Again, this could be tuned to multiple different notions of good, representing different value-systems and belief-systems. There could be overarching principles which apply to all such author-vectors, so that users can tweak the vectors driving the system for them personally to represent their concept of good and truth, without being able to jailbreak the system. (Or, more realistically, without being able to do it very easily... this architecture alone will not completely eradicate jailbreaking.)
- ^
More specifically, there's a distinction between author vectors (which are entirely inferred) and text labels of attribution (which give author information as a string). There needs to be a learned model which transforms between the two.
LLMs compute probability of a sequence, but truth/good distinction is captured by two-dimensional Jeffrey-Bolker measure (I'm calling its components "probability" and "shouldness", their ratio is the expected utility of an event). Shouldness is reconstructed from probability and expected utility as their product, so plausibly it behaves on long sequences similarly to probability, it generally gets lower for longer sequences, but tends to be higher for simpler sequences.

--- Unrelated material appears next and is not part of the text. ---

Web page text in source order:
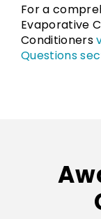
For a
Evaporative
Conditioners
Questions

The analogy between probability and shouldness suggests that some form of pretraining might be able to create models for either of them (as opposed to a base model that learns something inbetween from raw data with no supervision from preference data). Then expected utility is the ratio, that is instead of looking at logits of one LLM, we look at differences of logits for two LLMs, a shouldness-LLM and a probability-LLM (with some regularization that anchors to a base model instead of goodharting towards high approximate expected utility low probability sequences). Possibly this needs interspersing preference training with pretraining, rather than only applying preference training during post-training, so that there are two different pretrained models that nurture different collections of circuits (for probability and for shouldness).
(Some kind of Solomonoff induction analogy for probability/shouldness should be a clearer thing to express, might be more relevant in decision theory context, where you start with description lengths of programs in two different languages, a language of probability-programs and another language of shouldness-programs, and then convert these into probability and shouldness distributions over sequences, enabling both probability induction and shouldness induction for the next element of a sequence. Solomonoff induction ignores distinctions between languages in the limit, but this kind of probability/shouldness induction works with pairs of languages and the distinction between two languages in a given pair is the most important thing, as it defines expected utility.)